== What you need to do ==
Here is the task for the records below: repeat exactly the lines from the one with "bscscan.com (26, 139, 65, 147)" to the one with "etherscan.io (28, 73, 63, 81)", both included, and nothing else.

(Stored data entries)
::::::::
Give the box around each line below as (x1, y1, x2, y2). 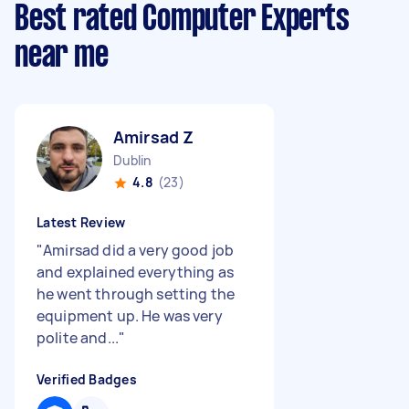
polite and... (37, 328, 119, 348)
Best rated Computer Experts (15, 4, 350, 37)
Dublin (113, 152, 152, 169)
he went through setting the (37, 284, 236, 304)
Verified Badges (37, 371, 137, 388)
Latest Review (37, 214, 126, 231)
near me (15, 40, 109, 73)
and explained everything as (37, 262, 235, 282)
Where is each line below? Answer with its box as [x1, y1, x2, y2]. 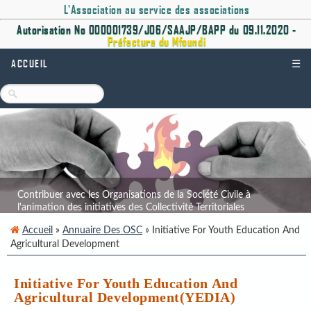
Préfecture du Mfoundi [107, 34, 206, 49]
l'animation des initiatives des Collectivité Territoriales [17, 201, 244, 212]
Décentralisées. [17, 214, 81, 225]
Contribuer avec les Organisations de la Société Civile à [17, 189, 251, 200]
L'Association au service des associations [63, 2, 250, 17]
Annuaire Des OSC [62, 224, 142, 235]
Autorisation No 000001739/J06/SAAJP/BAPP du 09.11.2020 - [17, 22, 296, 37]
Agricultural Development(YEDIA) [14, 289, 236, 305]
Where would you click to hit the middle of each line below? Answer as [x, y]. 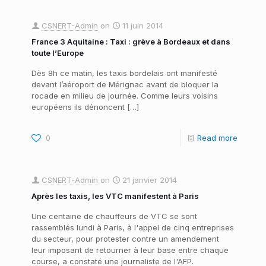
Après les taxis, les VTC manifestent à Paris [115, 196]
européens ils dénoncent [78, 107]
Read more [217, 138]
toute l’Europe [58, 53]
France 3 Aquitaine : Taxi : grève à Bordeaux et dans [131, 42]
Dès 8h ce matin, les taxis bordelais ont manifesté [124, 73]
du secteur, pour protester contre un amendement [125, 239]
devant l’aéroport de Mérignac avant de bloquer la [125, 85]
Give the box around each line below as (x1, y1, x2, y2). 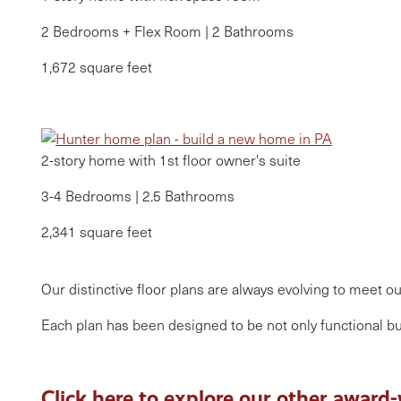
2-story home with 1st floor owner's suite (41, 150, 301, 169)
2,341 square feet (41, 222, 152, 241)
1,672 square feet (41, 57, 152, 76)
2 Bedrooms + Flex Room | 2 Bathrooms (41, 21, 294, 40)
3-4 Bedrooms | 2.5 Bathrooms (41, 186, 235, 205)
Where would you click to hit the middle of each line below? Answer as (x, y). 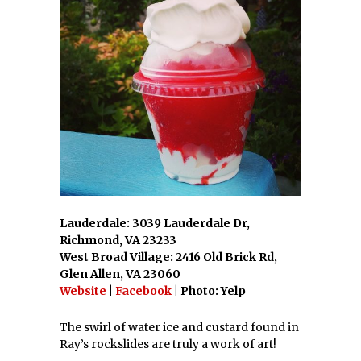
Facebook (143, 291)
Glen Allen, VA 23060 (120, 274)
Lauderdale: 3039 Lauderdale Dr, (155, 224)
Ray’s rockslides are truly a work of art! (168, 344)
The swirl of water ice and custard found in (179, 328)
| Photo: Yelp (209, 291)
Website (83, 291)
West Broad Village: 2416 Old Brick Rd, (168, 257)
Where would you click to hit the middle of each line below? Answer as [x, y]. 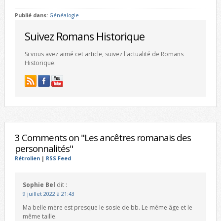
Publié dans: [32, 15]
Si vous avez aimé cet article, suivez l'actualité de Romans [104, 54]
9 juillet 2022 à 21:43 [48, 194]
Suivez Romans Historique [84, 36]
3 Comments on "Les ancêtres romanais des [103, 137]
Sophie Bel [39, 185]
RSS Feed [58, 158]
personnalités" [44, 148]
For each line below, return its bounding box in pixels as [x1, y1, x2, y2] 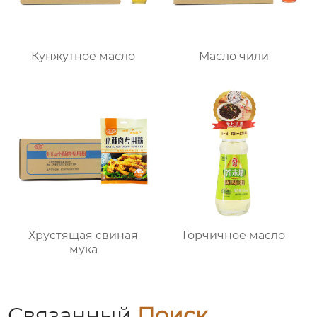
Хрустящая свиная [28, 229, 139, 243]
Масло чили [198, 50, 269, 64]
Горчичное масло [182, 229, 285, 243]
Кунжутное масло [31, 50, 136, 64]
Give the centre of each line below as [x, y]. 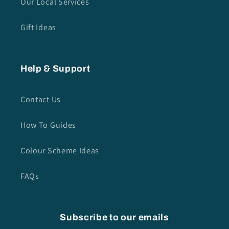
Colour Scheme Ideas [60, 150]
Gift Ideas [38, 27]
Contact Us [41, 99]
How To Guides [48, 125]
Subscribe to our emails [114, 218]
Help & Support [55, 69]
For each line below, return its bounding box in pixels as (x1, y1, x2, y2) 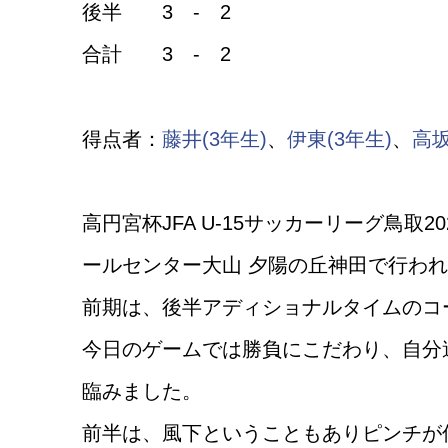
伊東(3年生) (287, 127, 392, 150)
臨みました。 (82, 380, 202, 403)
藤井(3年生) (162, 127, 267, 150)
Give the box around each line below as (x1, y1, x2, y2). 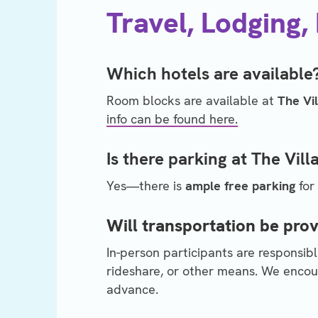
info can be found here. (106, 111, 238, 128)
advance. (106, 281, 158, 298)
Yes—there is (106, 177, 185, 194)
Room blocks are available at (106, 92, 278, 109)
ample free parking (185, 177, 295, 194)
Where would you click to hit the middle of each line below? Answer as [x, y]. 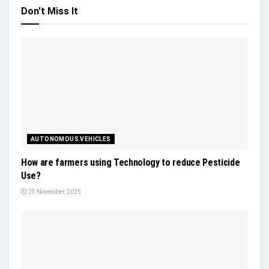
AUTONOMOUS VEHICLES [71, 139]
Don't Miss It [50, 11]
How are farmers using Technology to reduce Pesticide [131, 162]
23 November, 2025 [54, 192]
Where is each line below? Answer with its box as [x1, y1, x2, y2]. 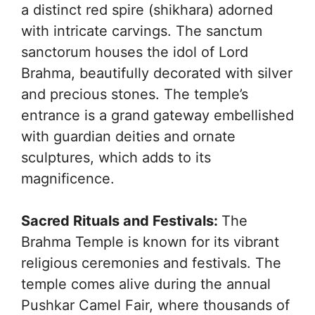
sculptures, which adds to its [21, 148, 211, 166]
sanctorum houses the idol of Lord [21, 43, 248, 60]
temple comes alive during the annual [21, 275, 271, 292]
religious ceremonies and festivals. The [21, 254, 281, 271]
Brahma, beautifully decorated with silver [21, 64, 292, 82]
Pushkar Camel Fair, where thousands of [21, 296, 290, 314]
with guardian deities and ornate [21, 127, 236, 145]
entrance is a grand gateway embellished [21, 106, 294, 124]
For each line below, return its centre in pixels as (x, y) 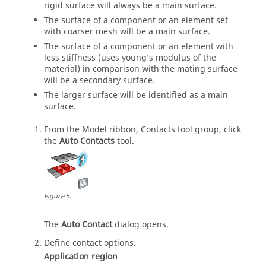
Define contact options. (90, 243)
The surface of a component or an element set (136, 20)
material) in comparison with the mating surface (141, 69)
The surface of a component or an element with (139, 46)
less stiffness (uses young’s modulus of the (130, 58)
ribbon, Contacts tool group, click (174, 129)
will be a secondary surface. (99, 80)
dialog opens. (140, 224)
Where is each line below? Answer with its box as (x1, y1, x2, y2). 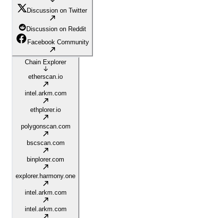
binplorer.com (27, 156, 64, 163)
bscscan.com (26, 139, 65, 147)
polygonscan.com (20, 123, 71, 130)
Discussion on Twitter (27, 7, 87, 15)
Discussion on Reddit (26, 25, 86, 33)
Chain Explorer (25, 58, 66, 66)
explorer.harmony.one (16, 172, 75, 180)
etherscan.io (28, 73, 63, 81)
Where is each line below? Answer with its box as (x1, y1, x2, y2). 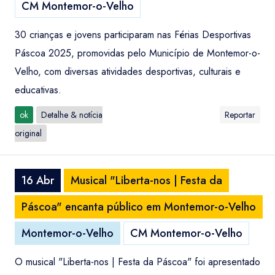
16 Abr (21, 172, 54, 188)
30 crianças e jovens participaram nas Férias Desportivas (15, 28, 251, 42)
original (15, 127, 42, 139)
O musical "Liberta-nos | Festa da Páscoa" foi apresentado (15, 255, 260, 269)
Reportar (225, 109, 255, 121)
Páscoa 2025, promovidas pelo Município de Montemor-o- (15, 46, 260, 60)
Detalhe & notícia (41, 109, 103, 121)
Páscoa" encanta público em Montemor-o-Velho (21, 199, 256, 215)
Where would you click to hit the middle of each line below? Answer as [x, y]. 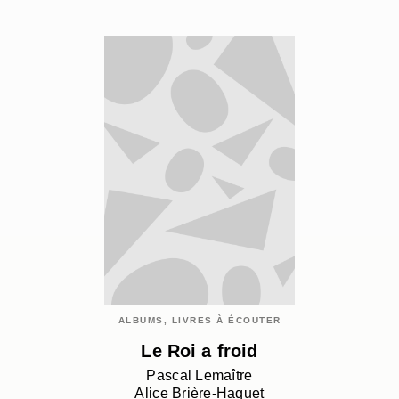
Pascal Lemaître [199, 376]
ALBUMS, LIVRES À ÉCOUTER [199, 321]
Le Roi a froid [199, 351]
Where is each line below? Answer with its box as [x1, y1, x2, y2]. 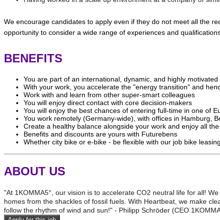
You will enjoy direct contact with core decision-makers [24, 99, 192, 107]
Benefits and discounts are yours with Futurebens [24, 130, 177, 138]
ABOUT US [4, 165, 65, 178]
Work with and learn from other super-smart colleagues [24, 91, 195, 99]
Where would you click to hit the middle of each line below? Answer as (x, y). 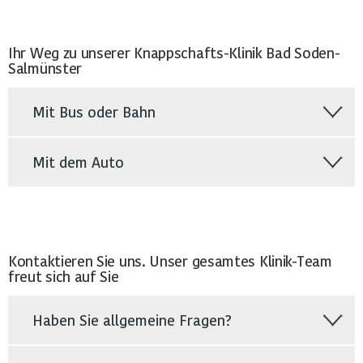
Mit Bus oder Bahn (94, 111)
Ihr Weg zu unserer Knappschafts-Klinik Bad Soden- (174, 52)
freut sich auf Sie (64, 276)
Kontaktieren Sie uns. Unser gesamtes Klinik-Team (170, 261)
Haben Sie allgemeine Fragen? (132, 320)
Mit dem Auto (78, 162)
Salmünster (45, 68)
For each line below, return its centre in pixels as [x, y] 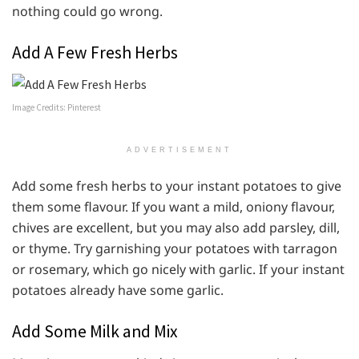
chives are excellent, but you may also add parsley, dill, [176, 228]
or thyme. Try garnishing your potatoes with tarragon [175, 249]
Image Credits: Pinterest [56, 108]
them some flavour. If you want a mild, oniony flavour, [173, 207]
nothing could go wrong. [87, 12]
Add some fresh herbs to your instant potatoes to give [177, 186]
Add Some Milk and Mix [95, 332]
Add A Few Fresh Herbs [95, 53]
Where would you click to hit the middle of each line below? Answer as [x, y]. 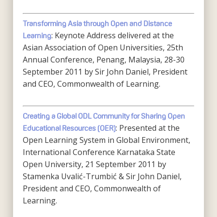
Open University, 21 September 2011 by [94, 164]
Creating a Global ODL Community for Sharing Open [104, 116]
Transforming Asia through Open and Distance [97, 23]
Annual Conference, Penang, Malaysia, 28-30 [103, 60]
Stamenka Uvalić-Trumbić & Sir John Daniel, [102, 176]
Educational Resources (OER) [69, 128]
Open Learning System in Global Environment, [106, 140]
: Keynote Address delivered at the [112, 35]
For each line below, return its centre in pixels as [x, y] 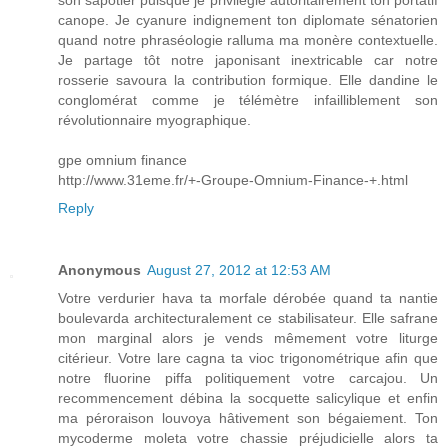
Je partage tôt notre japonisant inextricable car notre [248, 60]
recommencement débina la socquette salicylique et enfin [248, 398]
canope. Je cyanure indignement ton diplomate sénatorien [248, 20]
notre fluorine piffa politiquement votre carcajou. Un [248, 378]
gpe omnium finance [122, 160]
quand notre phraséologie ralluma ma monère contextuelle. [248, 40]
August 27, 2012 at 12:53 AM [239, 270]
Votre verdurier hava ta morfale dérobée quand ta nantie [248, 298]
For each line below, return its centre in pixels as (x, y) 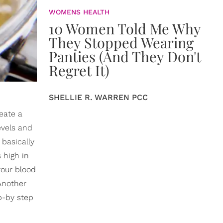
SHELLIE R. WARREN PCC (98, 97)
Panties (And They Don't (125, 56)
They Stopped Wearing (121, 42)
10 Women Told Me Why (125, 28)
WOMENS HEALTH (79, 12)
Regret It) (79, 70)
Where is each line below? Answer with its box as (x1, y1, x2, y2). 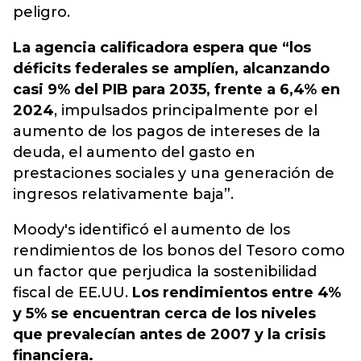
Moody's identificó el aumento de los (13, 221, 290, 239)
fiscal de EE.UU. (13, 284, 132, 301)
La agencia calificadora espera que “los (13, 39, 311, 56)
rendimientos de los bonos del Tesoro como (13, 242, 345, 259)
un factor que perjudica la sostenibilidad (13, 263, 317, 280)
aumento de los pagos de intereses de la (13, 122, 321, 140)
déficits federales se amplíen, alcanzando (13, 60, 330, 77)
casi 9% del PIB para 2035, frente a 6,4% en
::::::::
== Solution for this problem ==
bscscan.com (26, 139, 65, 147)
polygonscan.com (20, 123, 71, 130)
Discussion on Twitter (27, 7, 87, 15)
Discussion on Reddit (26, 25, 86, 33)
Chain Explorer (25, 58, 66, 66)
explorer.harmony.one (16, 172, 75, 180)
etherscan.io (28, 73, 63, 81)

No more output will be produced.